Acetone, paper towel & a straight edge razor-blade. It always worked for me. 

Good luck!


----------



## dwagoner (Sep 27, 2007)

stole the serrated bread knife out the set LOL curves are perfect for arrow shafts, looks like this one.........


----------



## hoytbowhuntr502 (Sep 22, 2009)

Thanks everybody...I have been experimenting and I've came up with a pretty good solution. After I stripped the old fletching off, I soaked the ends of the arrows in lacquer thinner for about 20 minutes. It seems to have worked pretty good. Shafts look almost new!


----------



## dwagoner (Sep 27, 2007)

be careful with soaking shafts vs just rubbing off with a rag soaked with the chemical your using.


----------



## fcee (Oct 9, 2009)

Zipstrip!


----------



## Dthbyhoyt (Dec 4, 2004)

fcee said:


> Zipstrip!


works great ...


----------



## SteveID (May 6, 2008)

fcee said:


> Zipstrip!


Best there is. Worth the $30.


----------



## Pdwight (Nov 26, 2009)

ovencleaner


----------



## bowgramp59 (Apr 12, 2007)

i use goo gone and 1 of those green scrub pads used for washing dishes. takes the glue off and cleans the arrow, wipe the shaft with alcohol before you fletch:thumbs_up


----------



## Smoke'UM (Aug 26, 2004)

Potato pealer for me haven't lost any carbon yet.


----------



## arrowshooters (Jun 5, 2006)

I have also been using a potato peeler for a number of years now.
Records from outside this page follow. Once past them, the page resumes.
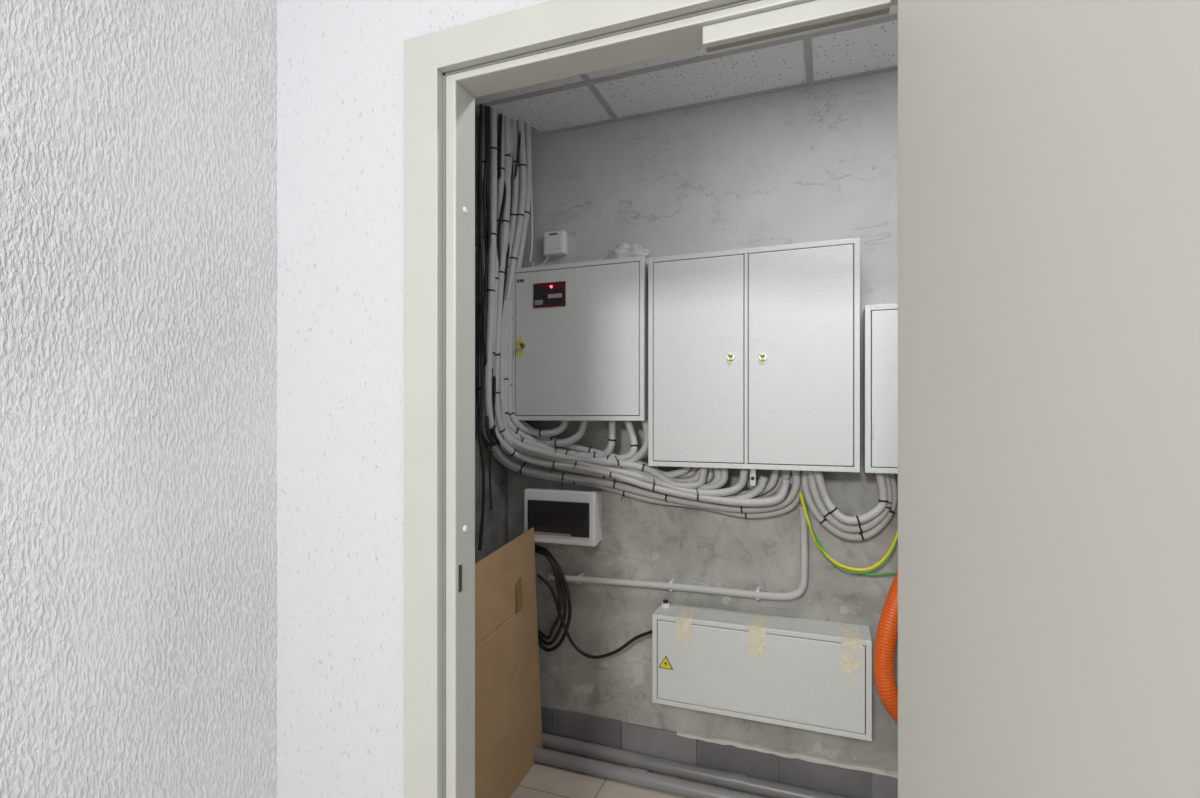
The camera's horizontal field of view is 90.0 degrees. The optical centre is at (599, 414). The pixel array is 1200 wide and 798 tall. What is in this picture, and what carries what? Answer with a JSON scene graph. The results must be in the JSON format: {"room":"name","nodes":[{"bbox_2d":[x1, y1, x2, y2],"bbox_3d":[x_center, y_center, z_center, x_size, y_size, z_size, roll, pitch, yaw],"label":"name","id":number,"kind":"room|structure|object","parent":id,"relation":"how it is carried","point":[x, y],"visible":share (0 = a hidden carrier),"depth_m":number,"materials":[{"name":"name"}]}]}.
{"room":"corridor","nodes":[
{"label":"corridor","id":0,"kind":"room"},
{"bbox_2d":[0,0,276,797],"bbox_3d":[-1.313,0.019,-0.155,0.090,2.750,3.170,0,0,21],"label":"wall","id":1,"kind":"structure","parent":0,"point":[138,138],"depth_m":1.04,"materials":[{"name":"white paint"}]},
{"bbox_2d":[277,0,548,797],"bbox_3d":[0.492,0.019,0.888,3.116,2.750,0.070,0,0,21],"label":"wall","id":2,"kind":"structure","parent":0,"point":[340,63],"depth_m":1.24,"materials":[{"name":"white paint"}]},
{"bbox_2d":[404,0,897,797],"bbox_3d":[0.105,0.332,1.031,1.013,2.125,0.090,0,0,21],"label":"door frame","id":3,"kind":"structure","parent":2,"relation":"in","point":[445,70],"depth_m":1.15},
{"bbox_2d":[703,0,890,54],"bbox_3d":[0.307,-0.626,0.956,0.282,0.031,0.035,0,0,21],"label":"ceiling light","id":4,"kind":"object","parent":3,"relation":"attached to","point":[817,15],"depth_m":0.95,"materials":[{"name":"white plastic"}]},
{"bbox_2d":[898,0,1199,797],"bbox_3d":[0.443,0.340,0.412,0.109,2.092,0.897,0,0,-3],"label":"door","id":5,"kind":"structure","parent":3,"relation":"attached to","point":[1049,150],"depth_m":0.58,"materials":[{"name":"paint"}]},
{"bbox_2d":[475,115,507,562],"bbox_3d":[-0.676,0.019,2.058,0.090,2.750,1.280,0,0,21],"label":"wall","id":6,"kind":"structure","parent":0,"point":[495,528],"depth_m":2.44,"materials":[{"name":"grey concrete"}]},
{"bbox_2d":[510,747,771,797],"bbox_3d":[0.133,1.434,0.067,3.200,0.080,4.620,0,0,21],"label":"floor","id":7,"kind":"structure","parent":0,"point":[542,780],"depth_m":2.25,"materials":[{"name":"beige tile"}]},
{"bbox_2d":[475,527,542,797],"bbox_3d":[-0.381,0.927,2.079,0.036,0.931,0.854,0,0,17],"label":"cardboard sheet","id":8,"kind":"object","parent":7,"relation":"on","point":[508,719],"visible":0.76,"depth_m":2.19,"materials":[{"name":"brown cardboard"}]},
{"bbox_2d":[534,747,764,797],"bbox_3d":[0.531,1.365,2.115,2.119,0.057,0.057,0,0,21],"label":"pipe","id":9,"kind":"object","parent":7,"relation":"on","point":[634,776],"visible":0.77,"depth_m":2.25,"materials":[{"name":"grey plastic"}]},
{"bbox_2d":[542,733,849,797],"bbox_3d":[0.569,1.365,2.215,2.119,0.057,0.057,0,0,21],"label":"pipe","id":10,"kind":"object","parent":7,"relation":"on","point":[732,780],"visible":0.82,"depth_m":2.29,"materials":[{"name":"grey plastic"}]},
{"bbox_2d":[475,5,897,134],"bbox_3d":[0.357,-1.211,1.662,2.123,0.020,1.280,0,0,21],"label":"ceiling","id":11,"kind":"structure","parent":0,"point":[692,78],"depth_m":2.14,"materials":[{"name":"tile"}]},
{"bbox_2d":[508,70,897,797],"bbox_3d":[0.604,0.019,2.307,2.303,2.750,0.100,0,0,21],"label":"wall","id":12,"kind":"structure","parent":0,"point":[815,163],"depth_m":2.32,"materials":[{"name":"concrete"}]},
{"bbox_2d":[532,230,566,266],"bbox_3d":[-0.218,-0.697,2.545,0.161,0.151,0.044,0,0,21],"label":"junction box","id":13,"kind":"object","parent":12,"relation":"attached to","point":[555,242],"visible":0.91,"depth_m":2.52,"materials":[{"name":"white plastic"}]},
{"bbox_2d":[524,488,601,546],"bbox_3d":[-0.152,0.416,2.483,0.318,0.217,0.113,0,0,21],"label":"breaker box","id":14,"kind":"object","parent":12,"relation":"attached to","point":[557,516],"visible":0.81,"depth_m":2.43,"materials":[{"name":"white plastic"}]},
{"bbox_2d":[512,256,647,420],"bbox_3d":[-0.075,-0.288,2.421,0.567,0.621,0.172,0,0,21],"label":"upper cabinet","id":15,"kind":"object","parent":12,"relation":"attached to","point":[580,329],"visible":0.84,"depth_m":2.35,"materials":[{"name":"grey metal"}]},
{"bbox_2d":[535,544,651,658],"bbox_3d":[-0.037,0.770,2.412,0.544,0.444,0.049,0,0,26],"label":"cable","id":16,"kind":"object","parent":12,"relation":"attached to","point":[560,580],"visible":0.96,"depth_m":2.46,"materials":[{"name":"rubber"}]},
{"bbox_2d":[547,506,807,599],"bbox_3d":[0.269,0.512,2.353,1.035,0.369,0.052,0,0,21],"label":"conduit pipe","id":17,"kind":"object","parent":12,"relation":"attached to","point":[580,578],"visible":0.98,"depth_m":2.25,"materials":[{"name":"white plastic"}]},
{"bbox_2d":[475,103,897,549],"bbox_3d":[0.272,-0.391,2.294,1.557,1.832,0.313,0,0,12],"label":"bundle","id":18,"kind":"object","parent":12,"relation":"attached to","point":[505,144],"visible":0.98,"depth_m":2.36,"materials":[{"name":"grey plastic"}]},
{"bbox_2d":[541,706,897,797],"bbox_3d":[0.583,1.314,2.251,2.120,0.159,0.020,0,0,21],"label":"baseboard","id":19,"kind":"structure","parent":12,"relation":"attached to","point":[795,768],"depth_m":2.28,"materials":[{"name":"grey tile"}]},
{"bbox_2d":[747,469,758,488],"bbox_3d":[0.569,0.238,2.219,0.060,0.085,0.088,0,0,21],"label":"wall bracket","id":20,"kind":"object","parent":12,"relation":"attached to","point":[752,482],"visible":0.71,"depth_m":2.19,"materials":[{"name":"metal"}]},
{"bbox_2d":[648,238,859,472],"bbox_3d":[0.546,-0.199,2.185,0.730,0.780,0.168,0,0,21],"label":"upper cabinet","id":21,"kind":"object","parent":12,"relation":"attached to","point":[754,353],"visible":1,"depth_m":2.11,"materials":[{"name":"metal"}]},
{"bbox_2d":[652,599,871,740],"bbox_3d":[0.572,0.898,2.179,0.750,0.356,0.160,0,0,21],"label":"box","id":22,"kind":"object","parent":12,"relation":"attached to","point":[800,673],"visible":1,"depth_m":2.11,"materials":[{"name":"white metal"}]},
{"bbox_2d":[798,492,897,575],"bbox_3d":[0.908,0.387,2.071,0.423,0.340,0.051,0,0,21],"label":"earth wire","id":23,"kind":"object","parent":12,"relation":"attached to","point":[887,555],"visible":0.78,"depth_m":2.08,"materials":[{"name":"yellow plastic"}]},
{"bbox_2d":[863,303,897,473],"bbox_3d":[1.086,-0.086,1.984,0.392,0.554,0.158,0,0,21],"label":"upper cabinet","id":24,"kind":"object","parent":12,"relation":"attached to","point":[880,321],"visible":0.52,"depth_m":1.97,"materials":[{"name":"metal"}]},
{"bbox_2d":[874,570,897,723],"bbox_3d":[1.020,0.708,1.961,0.254,0.878,0.084,0,0,-2],"label":"pipe","id":25,"kind":"object","parent":12,"relation":"attached to","point":[887,630],"visible":0.43,"depth_m":1.93,"materials":[{"name":"orange plastic"}]}
]}
Best .99 cent tool in my box. I would be very careful soaking in anything, even water. Eventually it will work it's way into the carbon.


----------



## SandSquid (Sep 2, 2008)

"*never damage another arrow stripping again, for $1.00*"


----------



## boehntr (Nov 9, 2007)

Never thought about the potato peeler....but anyways I have learned to use a wrap on my arrows. It is so much easier to strip off and looks good when fletched accordingly. Down fall is, when you screw a vane up, you gotta re-fletch the whole darn thing.


----------



## jim p (Oct 29, 2003)

My buddy uses a very large metal file. He has been doing it for years and says that it will not cut the carbon if you take your time and keep the file flat.


----------



## jse28 (Mar 8, 2009)

*tater peeler*

I just tried it and it works awesome I couldnt believe it after all of the time Ive spent [email protected]#king around with razor blades. Glad i read this. Thanks fellers


----------



## viperarcher (Jul 6, 2007)

I have used a potato pealer for years works awsome!


----------